But if Zanphir was the prettiest blossom in a hundred, her consort, Ilona, was the queen rose in a thousand, perhaps ten thousand.  In elfin culture, beauty was not something to be left to subjective taste.  After ten thousand years of continuous civilization, beauty had been fully plumbed to its minutest attribute.  On her fifteenth birthday, the mystic Nuns of the Aolean Coven declared her epaphra or perfect, a blessing which occurred in the elfin world only once a millennium.

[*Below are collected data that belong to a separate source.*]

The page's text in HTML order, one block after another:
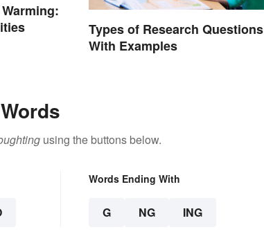
Types of Research Questions
With Examples
using the buttons below.
Words Ending With
G NG ING

Her flawless physical form, raven hair, infinitely dark as a starless night sky, and deep green eyes, like the southern sea in summer, captured the hearts of an entire generation of young elfin males.  Many thought that Ilona, the noble princess of the House of Fire, would soon wed having been so ordained, but she did not.  Years passed without so much as a hint of a union.  But in truth, this troubled no one very much.  Elfin lives were long and Ilona’s beauty would not fade until the rivers had worn the mountains into the sea.  And none would ever surpass her.

“I fail to see the point,” Ilona said after a moment’s meditation.

“The point?  What point?  When the red orb of the sun licks the great waters on the western horizon, the combatants enter between the monoliths of the Kaj and cross glaives.  One falls and–”

“They kill each other!” Ilona exclaimed with sudden understanding.  Her outburst drew the eyes of a few spectators, all noble males, and Zanphir blanched with embarrassment.

“No, they don’t kill each other,” Zanphir whispered harshly, and then shrugged.  “One elf kills the other elf.”

Ilona gasped.

Zanphir hurried to explain.  “But that rarely happens.”

“But you said–”

“I said he falls.  Many blows can cause a fall.  The blade can simply pierce the skin drawing the merest sliver of blood.  His opponent withdraws from the Kaj to seek healing and a victor is declared.  They don’t have to kill each other, if they don’t need to.”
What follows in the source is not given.